Collected data entries:

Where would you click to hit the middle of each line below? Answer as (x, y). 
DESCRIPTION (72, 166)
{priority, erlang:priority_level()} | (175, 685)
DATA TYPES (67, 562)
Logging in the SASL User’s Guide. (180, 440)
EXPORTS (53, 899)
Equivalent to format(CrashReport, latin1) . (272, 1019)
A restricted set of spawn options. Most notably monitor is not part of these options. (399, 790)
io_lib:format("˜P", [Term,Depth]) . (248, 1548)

* * *

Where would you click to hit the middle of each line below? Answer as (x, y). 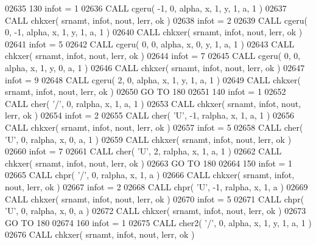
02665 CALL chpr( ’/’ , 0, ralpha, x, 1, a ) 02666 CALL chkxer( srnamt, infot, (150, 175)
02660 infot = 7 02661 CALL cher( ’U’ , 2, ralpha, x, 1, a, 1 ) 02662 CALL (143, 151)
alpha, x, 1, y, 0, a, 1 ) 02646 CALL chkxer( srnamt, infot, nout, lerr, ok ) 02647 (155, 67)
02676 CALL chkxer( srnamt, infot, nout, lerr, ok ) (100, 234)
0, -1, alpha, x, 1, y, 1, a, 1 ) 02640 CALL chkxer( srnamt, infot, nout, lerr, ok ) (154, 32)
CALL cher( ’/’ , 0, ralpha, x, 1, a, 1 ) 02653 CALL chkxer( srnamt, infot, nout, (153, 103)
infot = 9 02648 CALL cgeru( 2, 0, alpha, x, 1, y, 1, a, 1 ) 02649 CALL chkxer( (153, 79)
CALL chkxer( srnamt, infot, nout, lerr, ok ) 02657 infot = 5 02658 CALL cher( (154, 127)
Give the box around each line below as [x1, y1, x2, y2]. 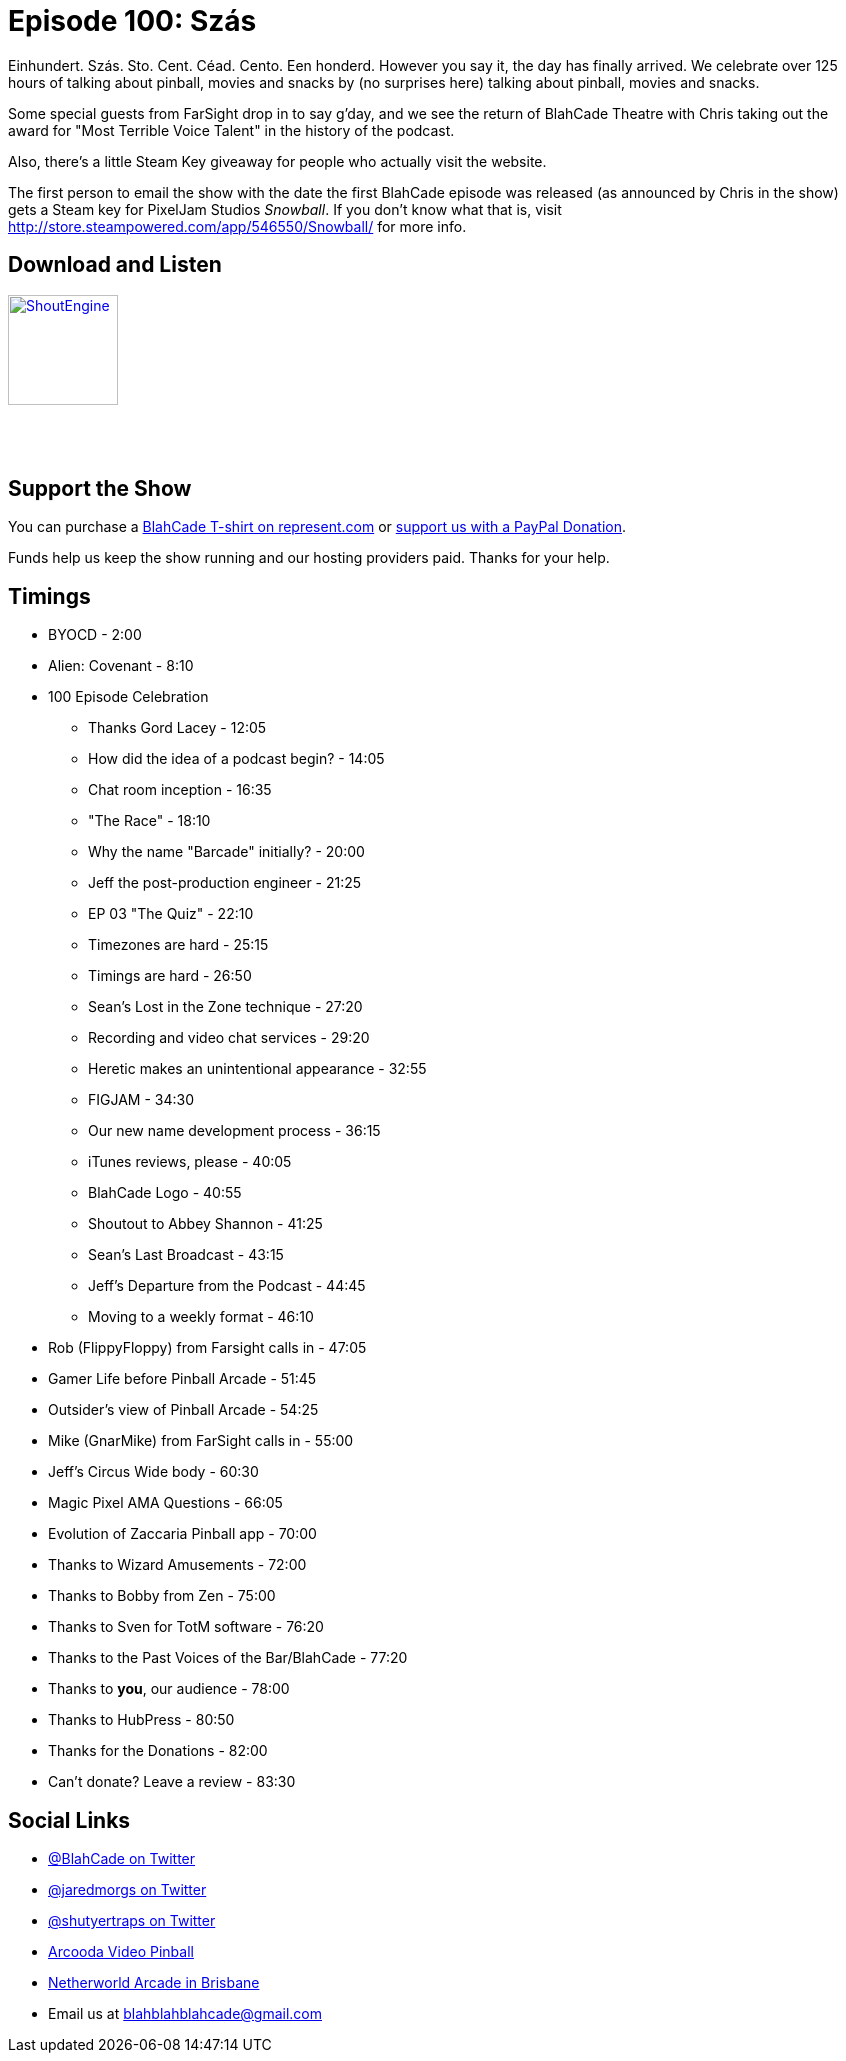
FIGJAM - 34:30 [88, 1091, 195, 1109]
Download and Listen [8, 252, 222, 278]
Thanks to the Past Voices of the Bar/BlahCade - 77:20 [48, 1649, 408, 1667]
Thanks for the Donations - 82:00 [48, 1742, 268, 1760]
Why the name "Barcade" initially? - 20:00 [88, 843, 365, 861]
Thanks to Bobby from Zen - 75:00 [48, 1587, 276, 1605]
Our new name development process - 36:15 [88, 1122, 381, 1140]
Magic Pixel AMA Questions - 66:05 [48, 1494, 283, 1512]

...

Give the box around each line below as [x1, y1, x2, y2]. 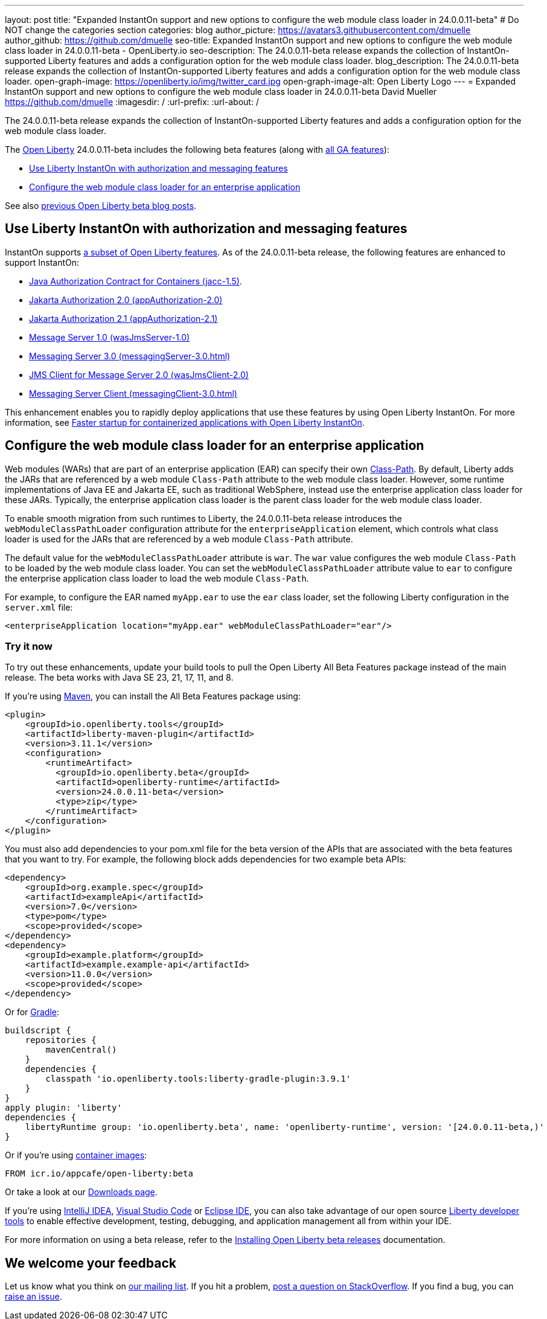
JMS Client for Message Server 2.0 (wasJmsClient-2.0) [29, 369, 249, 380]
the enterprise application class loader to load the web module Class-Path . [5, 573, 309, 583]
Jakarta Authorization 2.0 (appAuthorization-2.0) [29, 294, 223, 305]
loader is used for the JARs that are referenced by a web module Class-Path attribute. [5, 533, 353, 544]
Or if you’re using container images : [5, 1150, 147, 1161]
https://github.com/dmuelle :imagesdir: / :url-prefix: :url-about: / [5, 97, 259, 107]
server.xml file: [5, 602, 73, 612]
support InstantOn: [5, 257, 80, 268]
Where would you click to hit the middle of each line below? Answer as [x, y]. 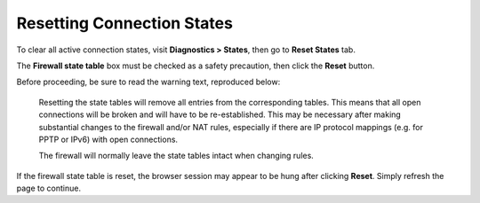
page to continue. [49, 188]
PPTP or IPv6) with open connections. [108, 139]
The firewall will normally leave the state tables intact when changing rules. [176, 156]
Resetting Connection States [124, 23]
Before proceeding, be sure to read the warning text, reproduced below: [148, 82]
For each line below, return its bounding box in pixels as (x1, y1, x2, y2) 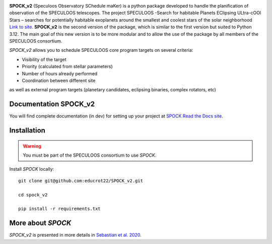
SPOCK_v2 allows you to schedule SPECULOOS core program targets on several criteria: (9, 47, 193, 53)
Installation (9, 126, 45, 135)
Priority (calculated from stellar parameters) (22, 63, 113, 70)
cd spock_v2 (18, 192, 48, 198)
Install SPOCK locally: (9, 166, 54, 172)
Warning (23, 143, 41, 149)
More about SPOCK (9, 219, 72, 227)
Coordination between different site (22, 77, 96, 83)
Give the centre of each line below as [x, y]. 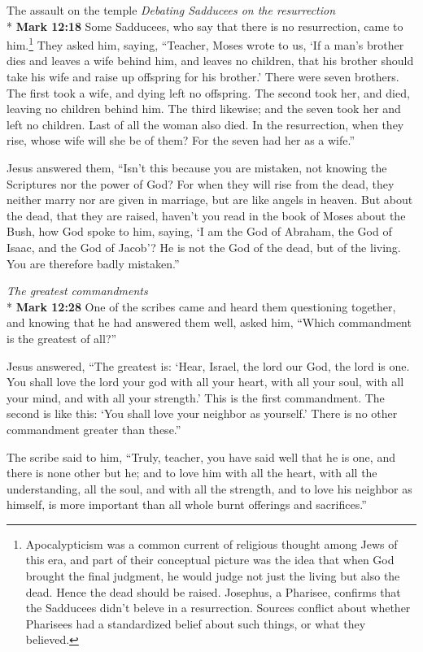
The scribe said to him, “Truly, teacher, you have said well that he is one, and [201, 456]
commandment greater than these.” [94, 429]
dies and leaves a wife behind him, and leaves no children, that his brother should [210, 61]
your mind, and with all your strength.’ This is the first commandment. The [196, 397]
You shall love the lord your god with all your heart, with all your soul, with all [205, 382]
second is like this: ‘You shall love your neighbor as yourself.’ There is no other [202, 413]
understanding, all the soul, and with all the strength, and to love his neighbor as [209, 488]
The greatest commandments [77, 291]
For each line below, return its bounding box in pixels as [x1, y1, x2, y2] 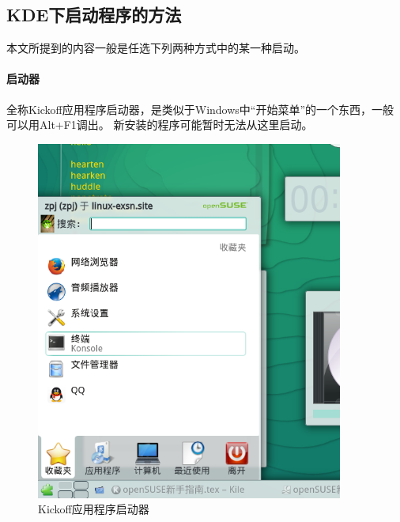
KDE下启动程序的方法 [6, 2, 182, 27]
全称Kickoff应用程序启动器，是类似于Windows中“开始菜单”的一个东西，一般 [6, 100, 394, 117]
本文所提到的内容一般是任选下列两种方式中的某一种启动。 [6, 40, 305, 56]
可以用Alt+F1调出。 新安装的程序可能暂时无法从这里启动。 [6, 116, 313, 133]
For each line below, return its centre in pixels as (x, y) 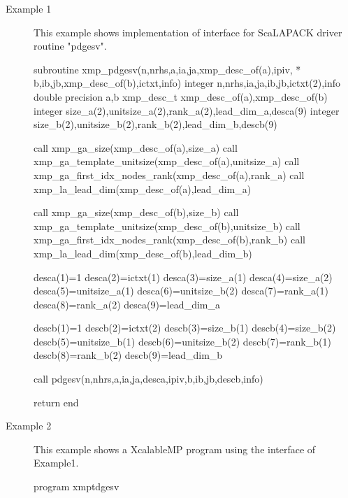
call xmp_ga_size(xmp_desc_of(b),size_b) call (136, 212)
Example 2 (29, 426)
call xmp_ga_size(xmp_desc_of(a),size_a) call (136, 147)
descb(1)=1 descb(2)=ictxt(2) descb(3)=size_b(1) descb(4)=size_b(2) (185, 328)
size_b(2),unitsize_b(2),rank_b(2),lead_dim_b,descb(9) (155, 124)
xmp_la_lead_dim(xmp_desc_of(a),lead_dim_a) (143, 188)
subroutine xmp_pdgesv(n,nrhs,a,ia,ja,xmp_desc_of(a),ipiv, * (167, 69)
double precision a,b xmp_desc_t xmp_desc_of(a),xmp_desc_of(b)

#### Task to carry out:
Using the data above, reproduce exactly the lines between those holding "EXPORTS (53, 899)" and "[Term,Depth]) . (248, 1548)", inclusive, and no others.

#### Completed task:
EXPORTS (53, 899)
Equivalent to format(CrashReport, latin1) . (272, 1019)
A restricted set of spawn options. Most notably monitor is not part of these options. (399, 790)
io_lib:format("˜P", [Term,Depth]) . (248, 1548)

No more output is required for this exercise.